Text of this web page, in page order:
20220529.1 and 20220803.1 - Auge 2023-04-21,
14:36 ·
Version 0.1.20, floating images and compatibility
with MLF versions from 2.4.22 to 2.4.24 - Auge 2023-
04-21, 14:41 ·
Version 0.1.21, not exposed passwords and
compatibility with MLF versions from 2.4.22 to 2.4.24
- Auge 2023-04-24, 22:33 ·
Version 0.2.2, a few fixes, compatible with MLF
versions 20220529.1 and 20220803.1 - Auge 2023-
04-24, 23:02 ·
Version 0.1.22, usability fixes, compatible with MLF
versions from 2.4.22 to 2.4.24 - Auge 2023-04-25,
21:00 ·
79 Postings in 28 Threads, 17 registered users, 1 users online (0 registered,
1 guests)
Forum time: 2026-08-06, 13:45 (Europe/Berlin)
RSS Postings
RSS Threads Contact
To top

*What this task involves*:
All records are to be printed again, exactly and completely.

*Result of this task*:
Text of this web page, in page order:
20220529.1 and 20220803.1 - Auge 2023-04-21,
14:36 ·
Version 0.1.20, floating images and compatibility
with MLF versions from 2.4.22 to 2.4.24 - Auge 2023-
04-21, 14:41 ·
Version 0.1.21, not exposed passwords and
compatibility with MLF versions from 2.4.22 to 2.4.24
- Auge 2023-04-24, 22:33 ·
Version 0.2.2, a few fixes, compatible with MLF
versions 20220529.1 and 20220803.1 - Auge 2023-
04-24, 23:02 ·
Version 0.1.22, usability fixes, compatible with MLF
versions from 2.4.22 to 2.4.24 - Auge 2023-04-25,
21:00 ·
79 Postings in 28 Threads, 17 registered users, 1 users online (0 registered,
1 guests)
Forum time: 2026-08-06, 13:45 (Europe/Berlin)
RSS Postings
RSS Threads Contact
To top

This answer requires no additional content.